Be aware that the next wave of growth will certainly come from unexpected sources. With the recent rapid shifts in customer behaviour – and a future that will certainly bring more such shifts – adaptive organisational ‘muscles’ are needed, to quickly understand and respond to any new reality. Becoming more adaptable means moving away from one-off, cost-cutting projects and toward strategic, strengthening, holistic transformation. The aim is to become resilient enough to not just recover from COVID-19’s shocks, but endure through any shocks the future will hold.

In Deloitte’s view, the organisation most likely to thrive is an adaptable digital-first enterprise: purpose driven and human centred.

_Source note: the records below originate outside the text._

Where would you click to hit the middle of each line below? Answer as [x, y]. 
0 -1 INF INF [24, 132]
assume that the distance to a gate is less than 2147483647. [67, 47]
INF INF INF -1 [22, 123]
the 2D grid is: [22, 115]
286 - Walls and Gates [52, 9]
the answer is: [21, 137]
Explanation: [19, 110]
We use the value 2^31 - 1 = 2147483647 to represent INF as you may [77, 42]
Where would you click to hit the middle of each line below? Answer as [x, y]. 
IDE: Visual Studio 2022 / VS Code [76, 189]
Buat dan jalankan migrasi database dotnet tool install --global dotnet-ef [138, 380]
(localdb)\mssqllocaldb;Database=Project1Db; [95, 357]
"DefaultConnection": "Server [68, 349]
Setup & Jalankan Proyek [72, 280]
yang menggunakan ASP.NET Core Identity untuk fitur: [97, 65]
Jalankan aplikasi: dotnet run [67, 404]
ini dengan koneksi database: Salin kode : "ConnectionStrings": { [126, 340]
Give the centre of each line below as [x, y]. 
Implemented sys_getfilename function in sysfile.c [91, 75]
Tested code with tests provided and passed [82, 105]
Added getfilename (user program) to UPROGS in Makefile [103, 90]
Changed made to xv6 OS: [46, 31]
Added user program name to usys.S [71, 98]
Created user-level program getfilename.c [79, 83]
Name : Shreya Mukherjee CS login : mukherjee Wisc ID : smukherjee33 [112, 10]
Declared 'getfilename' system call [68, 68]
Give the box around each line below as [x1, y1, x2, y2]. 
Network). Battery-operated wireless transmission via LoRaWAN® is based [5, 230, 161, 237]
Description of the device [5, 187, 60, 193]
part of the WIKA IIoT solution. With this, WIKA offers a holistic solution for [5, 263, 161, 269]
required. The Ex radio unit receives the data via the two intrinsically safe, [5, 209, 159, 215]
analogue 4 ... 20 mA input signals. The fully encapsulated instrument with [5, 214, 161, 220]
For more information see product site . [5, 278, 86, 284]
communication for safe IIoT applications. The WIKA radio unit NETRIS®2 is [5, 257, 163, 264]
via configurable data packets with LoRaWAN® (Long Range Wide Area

Its leaders look beyond the company’s borders into the ecosystems it operates in, to better connect with customers and talent. It endeavours to break out of historical silos, building the capabilities to rapidly sense, shape and adapt to changing customer behaviours faster than the competition.

Attaining this kind of status means taking a hard look at each organisation’s individual capabilities. The following will be especially important.

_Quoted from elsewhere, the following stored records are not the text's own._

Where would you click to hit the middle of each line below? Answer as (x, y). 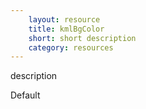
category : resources (71, 47)
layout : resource (64, 19)
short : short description (82, 38)
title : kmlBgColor (66, 29)
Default (25, 95)
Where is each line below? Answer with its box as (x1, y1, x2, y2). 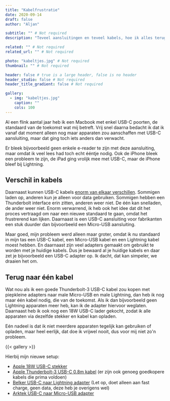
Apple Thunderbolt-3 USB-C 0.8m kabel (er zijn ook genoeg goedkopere (12, 369, 164, 375)
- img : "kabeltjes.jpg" (10, 96, 60, 101)
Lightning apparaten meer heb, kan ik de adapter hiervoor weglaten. (5, 303, 148, 309)
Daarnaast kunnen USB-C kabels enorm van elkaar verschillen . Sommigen (5, 189, 160, 195)
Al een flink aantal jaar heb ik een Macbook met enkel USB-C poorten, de (5, 119, 158, 125)
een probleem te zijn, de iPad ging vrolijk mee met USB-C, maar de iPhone (5, 156, 160, 162)
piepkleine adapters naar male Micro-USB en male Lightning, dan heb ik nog (5, 292, 164, 298)
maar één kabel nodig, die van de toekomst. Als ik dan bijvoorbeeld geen (5, 297, 157, 303)
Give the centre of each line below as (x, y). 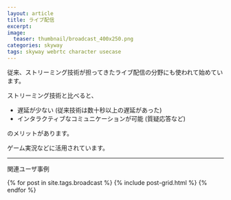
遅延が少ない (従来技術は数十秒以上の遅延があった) (89, 110)
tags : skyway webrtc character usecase (64, 52)
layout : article (30, 13)
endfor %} (22, 190)
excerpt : (20, 26)
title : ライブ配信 (31, 20)
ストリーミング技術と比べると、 (52, 95)
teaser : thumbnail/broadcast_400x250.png (74, 39)
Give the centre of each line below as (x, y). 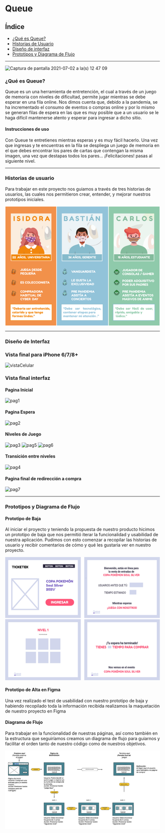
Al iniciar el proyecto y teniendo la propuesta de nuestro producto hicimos (80, 529)
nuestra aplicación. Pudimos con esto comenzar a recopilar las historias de (81, 540)
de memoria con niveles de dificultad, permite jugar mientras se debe (75, 97)
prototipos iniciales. (25, 199)
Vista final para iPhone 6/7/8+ (42, 354)
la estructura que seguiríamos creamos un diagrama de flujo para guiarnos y (82, 738)
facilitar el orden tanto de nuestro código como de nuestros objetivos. (76, 744)
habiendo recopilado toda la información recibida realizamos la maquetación (82, 706)

  • Insight – Scale research operations to develop an embedded, continuous research capability; this will require the injection of specific skills and attention into your operational teams.
  • Precision growth – Target the right drivers for growth to direct your organisation’s energy at opportunities that deliver real progress and attainable growth for your business.
  • Digital enterprise – Build a continuous capability for digital solutions to be default across the organisation, with agile teams that imagine, deliver and run customer-centric digital-first solutions. This will enable you to launch viable business offerings and services rapidly, successively and at scale.

Keeping a close eye on the many changes COVID-19 has brought, business leaders should be on the alert for which will bring value, and make careful, data-driven-decisions about how their organisations can rise to the challenge and tap into new opportunities for growth.

1Deloitte state of the consumer tracker”, Deloitte, https://www2.deloitte.com/us/en/insights/industry/retail-distribution/consumer-behavior-trends-state-of-the-consumer-tracker.html, accessed 7 September 2020.

2 Ibid.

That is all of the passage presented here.